An armoured car and a briefcase handcuffed to your wrist is one way of moving large amounts of cash around.

And while it isn’t practical outside of the movies, it does identify one real need. Secure ways of moving large amounts of money are surprisingly few and far between.

A key stroke in error, a skilled hacker or an audacious theft can take all your savings too easily.

In 2016 a friend of Peter Janes’ responded to an email from a potential buyer of his classic car, but the individual was a fraudster. Posing as a legitimate buyer, the thief forcefully stole the car when they met to exchange.

The theft highlighted how vulnerable we all are online. In response, Janes was inspired to found Shieldpay, the Real Innovation Award winner, which was voted the People’s Choice in the ‘If At First You Don’t Succeed’ award category.

He discovered that annually US $11billion (£9.3billion) of online peer-to-peer payments are fraudulent.

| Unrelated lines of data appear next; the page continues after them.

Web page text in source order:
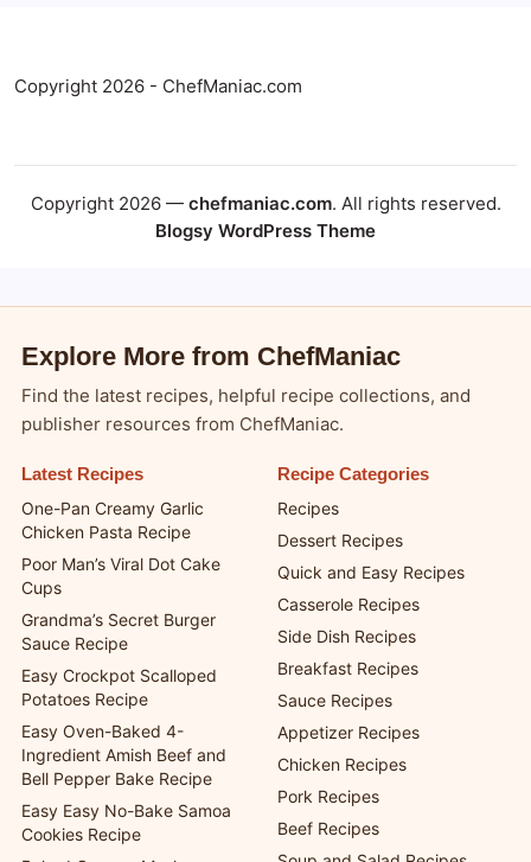
Copyright 2026 - ChefManiac.com
Copyright 2026 — chefmaniac.com. All rights reserved.
Blogsy WordPress Theme
Explore More from ChefManiac
Find the latest recipes, helpful recipe collections, and
publisher resources from ChefManiac.
Latest Recipes
One-Pan Creamy Garlic
Chicken Pasta Recipe
Poor Man’s Viral Dot Cake
Cups
Grandma’s Secret Burger
Sauce Recipe
Easy Crockpot Scalloped
Potatoes Recipe
Easy Oven-Baked 4-
Ingredient Amish Beef and
Bell Pepper Bake Recipe
Easy Easy No-Bake Samoa
Cookies Recipe
Recipe Categories
Recipes
Dessert Recipes
Quick and Easy Recipes
Casserole Recipes
Side Dish Recipes
Breakfast Recipes
Sauce Recipes
Appetizer Recipes
Chicken Recipes
Pork Recipes
Beef Recipes
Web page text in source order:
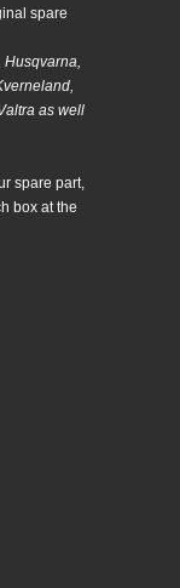
spare
Husqvarna,
as well
spare part,
box at the
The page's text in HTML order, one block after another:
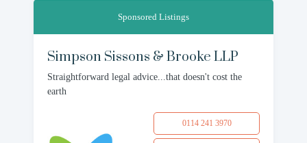
Sponsored Listings
Simpson Sissons & Brooke LLP
Straightforward legal advice...that doesn't cost the
earth
0114 241 3970
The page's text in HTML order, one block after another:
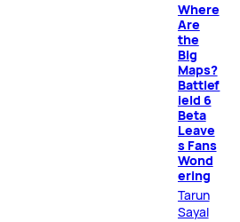
Where
Are
the
Big
Maps?
Battlef
ield 6
Beta
Leave
s Fans
Wond
ering
Tarun
Sayal
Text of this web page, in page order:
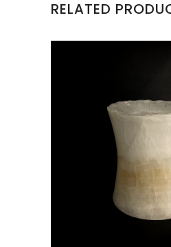
RELATED
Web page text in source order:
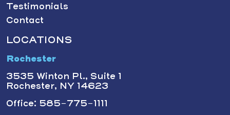
Testimonials
Contact
LOCATIONS
Rochester
3535 Winton Pl., Suite 1
Rochester, NY 14623
Office: 585-775-1111
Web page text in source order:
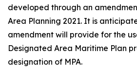
developed through an
Area Planning 2021. It is
amendment will provide for the
Designated Area Maritime Plan
designation of MPA.
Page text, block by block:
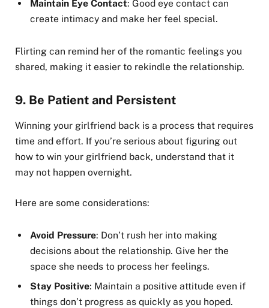
Maintain Eye Contact: Good eye contact can
create intimacy and make her feel special.
Flirting can remind her of the romantic feelings you
shared, making it easier to rekindle the relationship.
9. Be Patient and Persistent
Winning your girlfriend back is a process that requires
time and effort. If you’re serious about figuring out
how to win your girlfriend back, understand that it
may not happen overnight.
Here are some considerations:
Avoid Pressure: Don’t rush her into making
decisions about the relationship. Give her the
space she needs to process her feelings.
Stay Positive: Maintain a positive attitude even if
things don’t progress as quickly as you hoped.
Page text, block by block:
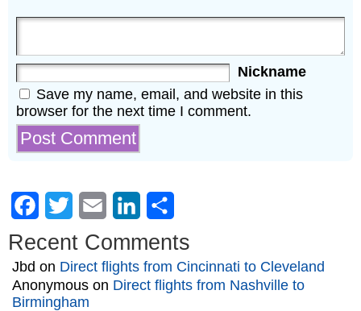
Nickname
Save my name, email, and website in this
browser for the next time I comment.
Facebook
Twitter Email LinkedIn
Recent Comments
Jbd on Direct flights from Cincinnati to Cleveland
Anonymous on Direct flights from Nashville to
Birmingham
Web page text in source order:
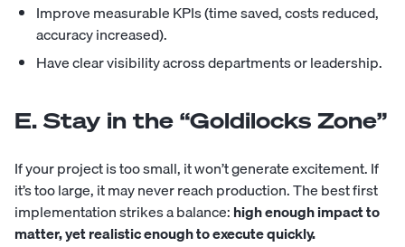
Improve measurable KPIs (time saved, costs reduced,
accuracy increased).
Have clear visibility across departments or leadership.
E. Stay in the “Goldilocks Zone”
If your project is too small, it won’t generate excitement. If
it’s too large, it may never reach production. The best first
implementation strikes a balance:high enough impact to
matter, yet realistic enough to execute quickly.
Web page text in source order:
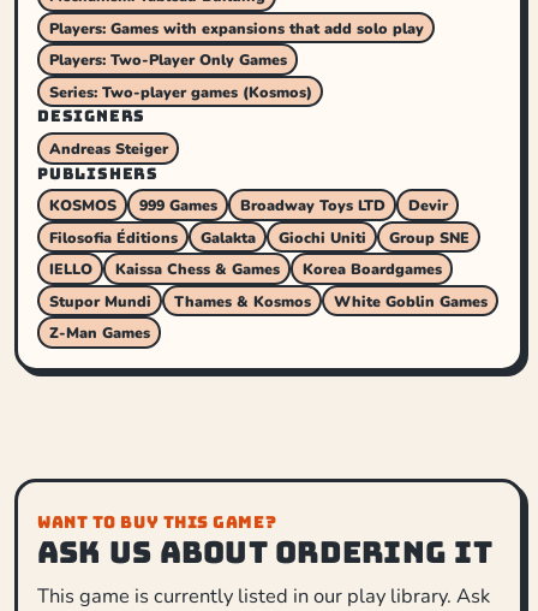
Players: Games with expansions that add solo play
Players: Two-Player Only Games
Series: Two-player games (Kosmos)
DESIGNERS
Andreas Steiger
PUBLISHERS
KOSMOS
999 Games Broadway Toys LTD
Devir
Filosofia Éditions
Galakta Giochi Uniti
Group SNE
IELLO
Kaissa Chess & Games
Korea Boardgames
Stupor Mundi
Thames & Kosmos
White Goblin Games
Z-Man Games
WANT TO BUY THIS GAME?
Ask us about ordering it
This game is currently listed in our play library. Ask

Yet despite the proliferation digital first payment companies, like Paypal, Janes was surprised to find that no one developed a successful solution for large amounts like cars and house purchases.

The detail of why, turned out to be the devil Janes had to overcome to create Shieldpay.

Serial entrepreneur, Janes wondered if a start-up really could challenge in the world of payments technology with multi-million dollar incumbents? 

“Before I threw my life into a project… I wanted to know why this payment system didn’t exist already”

“Before I threw my life into this project, I wanted to know why this payment system didn’t exist already,” he says. “And I wanted to know why the likes of Worldpay and PayPal couldn't do it.”

Regulatory barrier

Janes discovered that PayPal don't ever touch the funds, they just act as a transfer messaging system between the consumer and the vendor, but when you are handling larger sums between unknown parties the system needs to act as a trustee, and hold the funds, which means the regulatory requirements are significant.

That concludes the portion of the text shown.